ACTION ITEM |
Working from the entries below, count every line that includes the word "have". Return the figure alone.

DATA PROVIDED |
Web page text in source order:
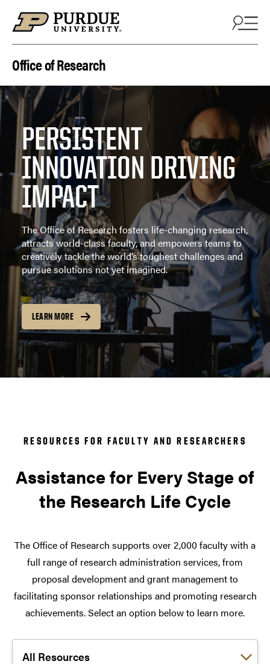
Office of Research
PERSISTENT
INNOVATION DRIVING
IMPACT
The Office of Research fosters life-changing research,
attracts world-class faculty, and empowers teams to
creatively tackle the world’s toughest challenges and
pursue solutions not yet imagined.
LEARN MORE
RESOURCES FOR FACULTY AND RESEARCHERS
Assistance for Every Stage of
the Research Life Cycle
The Office of Research supports over 2,000 faculty with a
full range of research administration services, from
proposal development and grant management to
facilitating sponsor relationships and promoting research
achievements. Select an option below to learn more.
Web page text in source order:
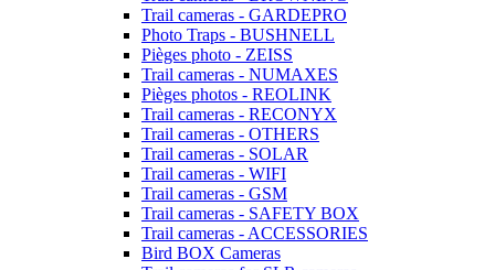
Trail cameras - GARDEPRO
Photo Traps - BUSHNELL
Pièges photo - ZEISS
Trail cameras - NUMAXES
Pièges photos - REOLINK
Trail cameras - RECONYX
Trail cameras - OTHERS
Trail cameras - SOLAR
Trail cameras - WIFI
Trail cameras - GSM
Trail cameras - SAFETY BOX
Trail cameras - ACCESSORIES
Bird BOX Cameras
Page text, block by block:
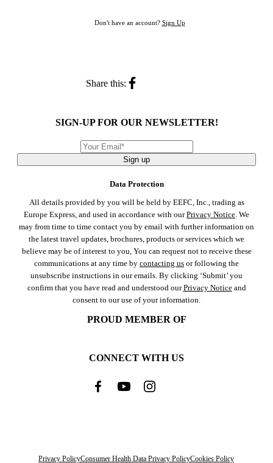
Don't have an account? Sign Up
Share this:
SIGN-UP FOR OUR NEWSLETTER!
Sign up
Data Protection
All details provided by you will be held by EEFC, Inc., trading as
Europe Express, and used in accordance with ourPrivacy Notice. We
may from time to time contact you by email with further information on
the latest travel updates, brochures, products or services which we
believe may be of interest to you, You can request not to receive these
communications at any time by contacting us or following the
unsubscribe instructions in our emails. By clicking ‘Submit’ you
confirm that you have read and understood ourPrivacy Noticeand
consent to our use of your information.
PROUD MEMBER OF
CONNECT WITH US
Privacy PolicyConsumer Health Data Privacy PolicyCookies Policy
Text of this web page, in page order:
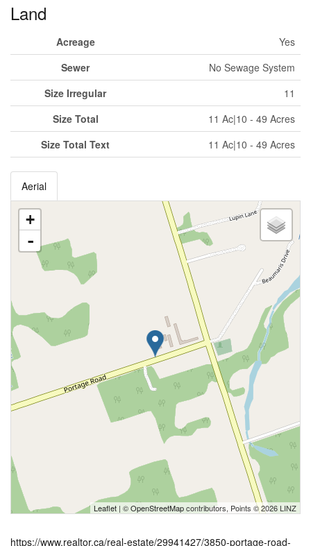
Land
Acreage
Yes
Sewer
No Sewage System
Size Irregular
11
Size Total
11 Ac|10 - 49 Acres
Size Total Text
11 Ac|10 - 49 Acres
Aerial
+
-
Leaflet | ©OpenStreetMapcontributors, Points © 2026 LINZ
https://www.realtor.ca/real-estate/29941427/3850-portage-road-
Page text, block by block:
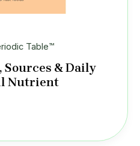
Table™
Sources & Daily
Nutrient
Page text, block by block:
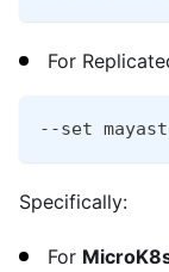
For
--set
Specifically:
For
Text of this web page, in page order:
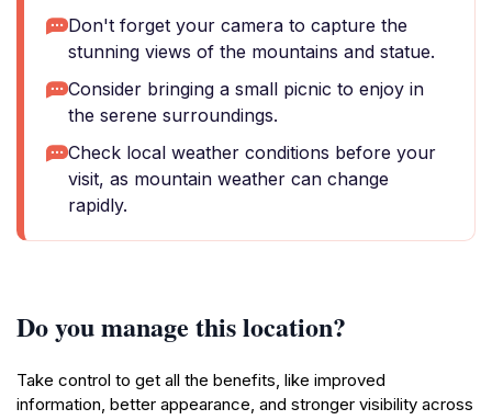
Don't forget your camera to capture the
stunning views of the mountains and statue.
Consider bringing a small picnic to enjoy in
the serene surroundings.
Check local weather conditions before your
visit, as mountain weather can change
rapidly.
Do you manage this location?
Take control to get all the benefits, like improved
information, better appearance, and stronger visibility across
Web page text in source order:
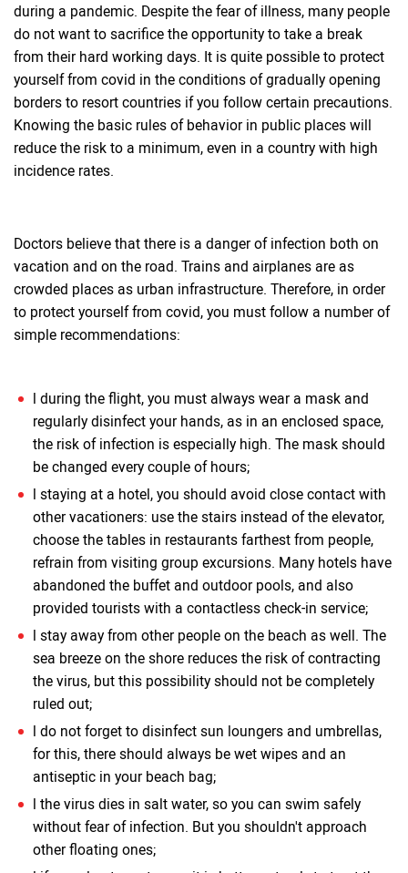
during a pandemic. Despite the fear of illness, many people
do not want to sacrifice the opportunity to take a break
from their hard working days. It is quite possible to protect
yourself from covid in the conditions of gradually opening
borders to resort countries if you follow certain precautions.
Knowing the basic rules of behavior in public places will
reduce the risk to a minimum, even in a country with high
incidence rates.
Doctors believe that there is a danger of infection both on
vacation and on the road. Trains and airplanes are as
crowded places as urban infrastructure. Therefore, in order
to protect yourself from covid, you must follow a number of
simple recommendations:
l during the flight, you must always wear a mask and
regularly disinfect your hands, as in an enclosed space,
the risk of infection is especially high. The mask should
be changed every couple of hours;
l staying at a hotel, you should avoid close contact with
other vacationers: use the stairs instead of the elevator,
choose the tables in restaurants farthest from people,
refrain from visiting group excursions. Many hotels have
abandoned the buffet and outdoor pools, and also
provided tourists with a contactless check-in service;
l stay away from other people on the beach as well. The
sea breeze on the shore reduces the risk of contracting
the virus, but this possibility should not be completely
ruled out;
l do not forget to disinfect sun loungers and umbrellas,
for this, there should always be wet wipes and an
antiseptic in your beach bag;
l the virus dies in salt water, so you can swim safely
without fear of infection. But you shouldn't approach
other floating ones;
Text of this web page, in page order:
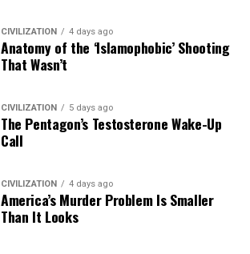
CIVILIZATION 4 days ago
Anatomy of the ‘Islamophobic’ Shooting
That Wasn’t
CIVILIZATION 5 days ago
The Pentagon’s Testosterone Wake-Up
Call
CIVILIZATION 4 days ago
America’s Murder Problem Is Smaller
Than It Looks
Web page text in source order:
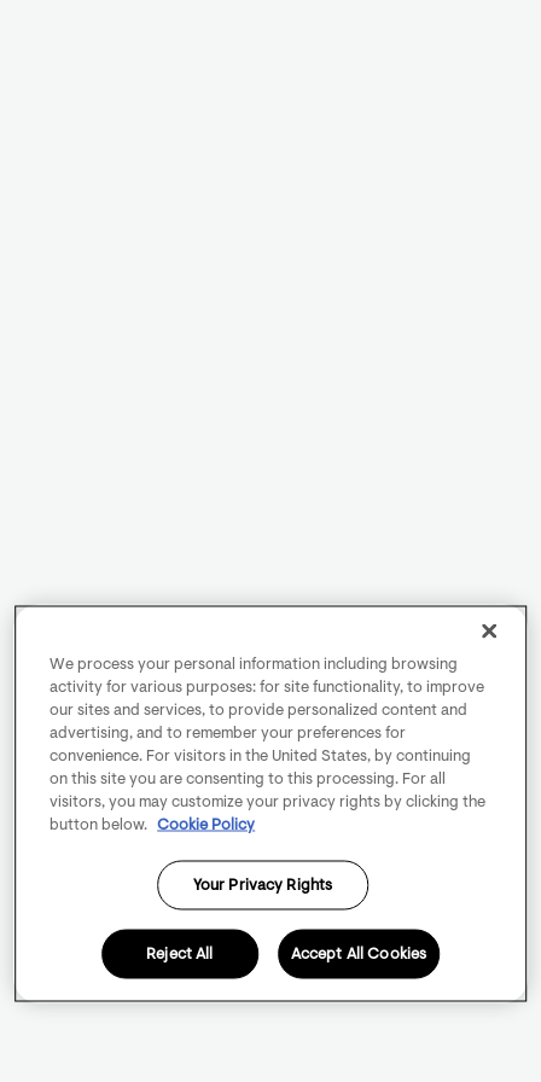
We process your personal information including browsing
activity for various purposes: for site functionality, to improve
our sites and services, to provide personalized content and
advertising, and to remember your preferences for
convenience. For visitors in the United States, by continuing
on this site you are consenting to this processing. For all
visitors, you may customize your privacy rights by clicking the
button below.
Cookie Policy
Your Privacy Rights
Reject All Accept All Cookies
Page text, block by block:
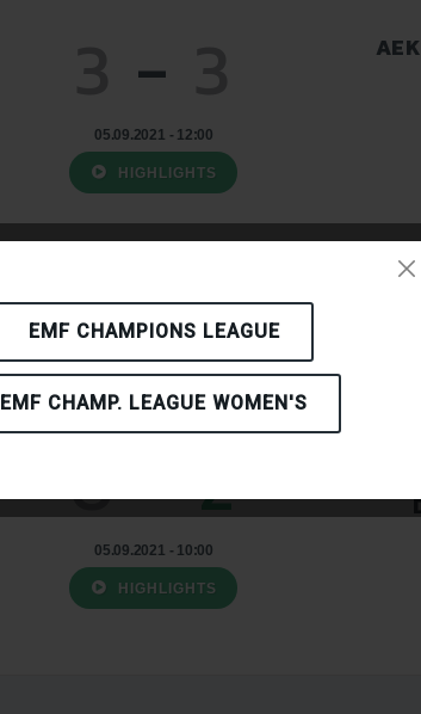
EMF CHAMPIONS LEAGUE
EMF CHAMP. LEAGUE WOMEN'S
-
05.09.2021 - 12:00
HIGHLIGHTS
0-2
05.09.2021 - 10:00
HIGHLIGHTS
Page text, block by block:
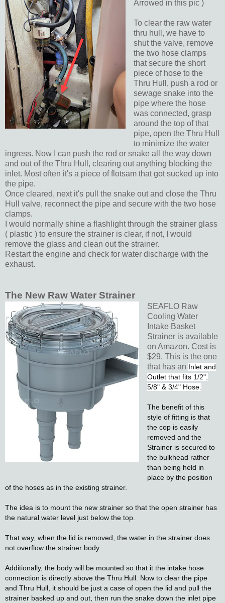
Arrowed in this pic )
To clear the raw water
thru hull, we have to
shut the valve, remove
the two hose clamps
that secure the short
piece of hose to the
Thru Hull, push a rod or
sewage snake into the
pipe where the hose
was connected, grasp
around the top of that
pipe, open the Thru Hull
to minimize the water
ingress. Now I can push the rod or snake all the way down
and out of the Thru Hull, clearing out anything blocking the
inlet. Most often it's a piece of flotsam that got sucked up into
the pipe.
Once cleared, next it's pull the snake out and close the Thru
Hull valve, reconnect the pipe and secure with the two hose
clamps.
I would normally shine a flashlight through the strainer glass
( plastic ) to ensure the strainer is clear, if not, I would
remove the glass and clean out the strainer.
Restart the engine and check for water discharge with the
exhaust.
The New Raw Water Strainer
SEAFLO Raw
Cooling Water
Intake Basket
Strainer is available
on Amazon. Cost is
$29. This is the one
that has an Inlet and
Outlet that fits 1/2",
5/8" & 3/4" Hose.
The benefit of this
style of fitting is that
the cop is easily
removed and the
Strainer is secured to
the bulkhead rather
than being held in
place by the position
of the hoses as in the existing strainer.
The idea is to mount the new strainer so that the open strainer has
the natural water level just below the top.
That way, when the lid is removed, the water in the strainer does
not overflow the strainer body.
Additionally, the body will be mounted so that it the intake hose
connection is directly above the Thru Hull. Now to clear the pipe
and Thru Hull, it should be just a case of open the lid and pull the
strainer basked up and out, then run the snake down the inlet pipe
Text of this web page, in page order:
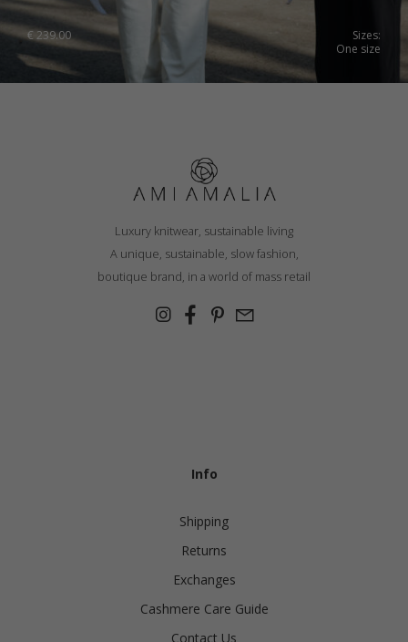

SOLUTION FOR THIS PROBLEM |
4